娘に就いて

 娘はいいよね。

 のっけから申し訳ないが、そういう貴男も娘はいいと思われているはずだ。そうでないとしたら、あなたは貴女なんじゃないかな。
 娘。語感もいい。姿もいい。なんといっても女が良いのだ。これでイチコロにならない牡がどこにいる。なにせ娘は、「娘さんよく聞けよ」と山男に訴えかけられたり「糸屋の娘は目で殺す」と諸国大名の弓矢以上の威力を歌われたりするのだ。
 お嬢さん。これもいい。失恋魔術師につきまとわれたり夏になるとチュウチュウチュチュとビキニで歌ったり「お嬢さんお手上げだ」とワインをふりかけられたりするのだ。でも、何かが足りない。娘ほどじゃない。まだ青く堅いのだな。青い果実、っていうか。そのまんまじゃねえか。なにしろ娘の凄いところは、カタカナでかくとそのまんま娘さんの一番大事な焦点を指す言葉になるということだ。きゃあああぁぁっ。指すですってエッチ。

 さらに娘の凄いところは、上に地名をつけるといくらでも破壊力が増すところである。たとえば。

「イタリア娘」。おぅ。のっけから強烈だぜセニョリータ。ピザとワインでこんなに育っちまったのかい、アレッサンドラ。もうチーズはいらないよ。ドンの指令で全身蜂の巣になったとしても、オレはお前を諦めはしないぜ。

「スペイン娘」。こいつはまた凄いぜ。黒い髪に黒い瞳、情熱をバラに込めて投げるお前の踊りはフラメンコ。片手にバラ太腿にナイフ。オレはたとえ破滅しても、カルメン、君を離しはしないぜ。君はオレの宿命の女さ。

「ブラジル娘」。あああお前の腰のくねりにオレはもうメロメロだぜドーニャ。サンバのリズムで忘れましょうよ。今日はカーニバル。陽気でどこか淋しげなマリアッチ。マリア様にかけて、オレはお前にぞっこんだぜ。オレは砂漠に立ち叫ぶ。ヘイ、ワンモアテキーラ!

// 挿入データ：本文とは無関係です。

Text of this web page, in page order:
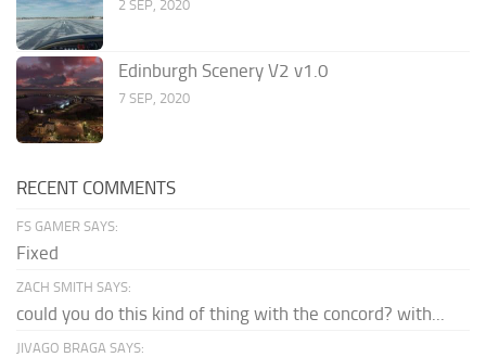
2 SEP, 2020
Edinburgh Scenery V2 v1.0
7 SEP, 2020
RECENT COMMENTS
FS GAMER SAYS:
Fixed
ZACH SMITH SAYS:
could you do this kind of thing with the concord? with...
JIVAGO BRAGA SAYS:

「フランス娘」。……あれ、一気に冷めてしまった。こんなはずじゃないのに。一番素晴らしいはずなんだが、どうもグッと来るところがない。なぜだろう。ポピュラーすぎるのだろうか。細分化してみるか。「プロヴァンス娘」。ああああ、いいねえ。牧歌的だよおっかさん。都会育ちのオレが悪いこといろいろ教え込んでやるぜ。そして捨てる。それが定めなのさモナミ。「マルセイユ娘」。ブイヤベースの香りがするぜ。魚ばっかり喰ってるからスケベなんだろニーナ。魚の鱗よりオレの鱗を剥がしてくれよニーナ。「シェルブール娘」。傘はいかがですか、傘はいらんかね。そうして娘は売れ残った傘をお地蔵さんに被せて帰りました。その晩お地蔵さんがうんとこしょ、うんとこしょとやって来て娘に赤ちゃんをプレゼントしました。娘は未婚だったのでたいそう困りましたとさ。どっとはらい。何か違う。

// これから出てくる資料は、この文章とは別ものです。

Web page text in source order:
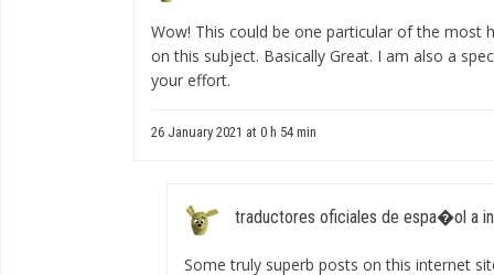
Wow! This could be one particular of the most
on this subject. Basically Great. I am also a
your effort.
26 January 2021 at 0 h 54 min
traductores oficiales de espa�ol a
Some truly superb posts on this internet
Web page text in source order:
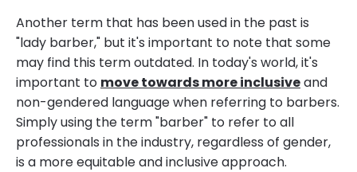
Another term that has been used in the past is
"lady barber," but it's important to note that some
may find this term outdated. In today's world, it's
important to move towards more inclusiveand
non-gendered language when referring to barbers.
Simply using the term "barber" to refer to all
professionals in the industry, regardless of gender,
is a more equitable and inclusive approach.
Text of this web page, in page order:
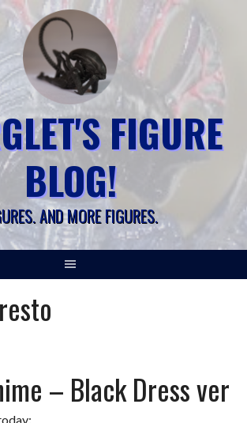
FIGURE
BLOG!
AND MORE FIGURES.
– Black Dress ver
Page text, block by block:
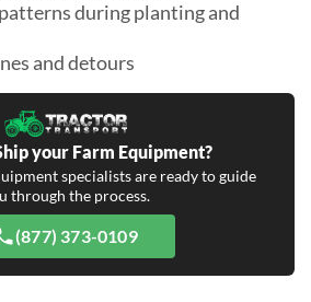
during planting and
and detours
your Farm Equipment?
specialists are ready to guide
through the process.
(877) 373-0109
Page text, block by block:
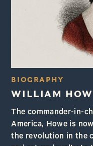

「中国娘」これもフランス娘と同じパターンだな。「上海娘」。ああ、リル。リル。誰かリルを知らないか。髪の長い娘でね。マリのお客を取ったんだよ。ああリル。あんたリルの何なのさ。「北京娘」。ちょっとお堅いぞ。毛語録とトウ語録を常に携帯している。ポイントは農村だ。矛盾論で攻めればレベル40で倒せるぞ。「蘇州娘」。これは最強だ。纒足してるね春麗。柳腰だね春麗。ほのかな香だよ春麗。さあこっちへ…ぐわっ、げほっ、ごわっ。いきなり逆立ちして足を振り回すことないぢゃないか春麗。

「ロシア娘」。これもいいね。情が深そうだ。ボルシチとか作ってくれちゃったりして。剥いても剥いても中からどんどん小さな娘が出てきそうだ。でもなグルーシェンカ、トルストイには気をつけろ。あいつは嘘つきだからな。それからなグルーシェンカ、髭だけは生やさないでくれよな。

「ドイツ娘」。ちょっと怖いぞ。ゲルマン民族だからな。日本人が手を出すと優生保護法で即有罪、アウシュビッツ送りだ。でも「バイエルン娘」は陽気で愉快ないい娘さんだ。ビールを飲み過ぎてちょっと太めなのが難点だが。「プロイセン娘」…ちょっと手を出したくないな。鉄血娘だ。鉄骨娘と似ているがちょっと違う。

「酋長の娘」。ちょっと放送禁止っぽいぞ。私のラバーさんだ。ゴムじゃない、いや、あのいやらしい意味のゴムでもないんだ。避妊の概念なんかないぞ。ってますます人種差別的。腰にパイナップルぶら下げて。ああオレに投げるか。どかーん。こらこらパイナップルの意味が違うぞ。お茶目さん。

「カンカン娘」。銀座をのし歩くカンカン娘だ。フレンチカンカンだぞ。カンカン帽やカンカン照りや、ましてや官官接待ではない。可愛いんだカンカン娘は。他に歌詞を覚えていない、ごめん。

「カリプソ娘」。デーオ、イデデイデデイデデイデデ。お臍が可愛いぜ娘さん。お腰につけたバナナ、ひとつあたしにくださいな。いえいえ私のバナナをあげましょう娘さん。ああ娘さん娘さん。オレは馬鹿か。おやおやあっちは「ドドンパ娘」。語感の凄さでは随一だろうな。

 もはや興奮しきっているのでオチなんぞ考えてもいないぞ。ああ娘さん娘さん、オレはお前とどこまでも墜ちよう。こんなオチかよ。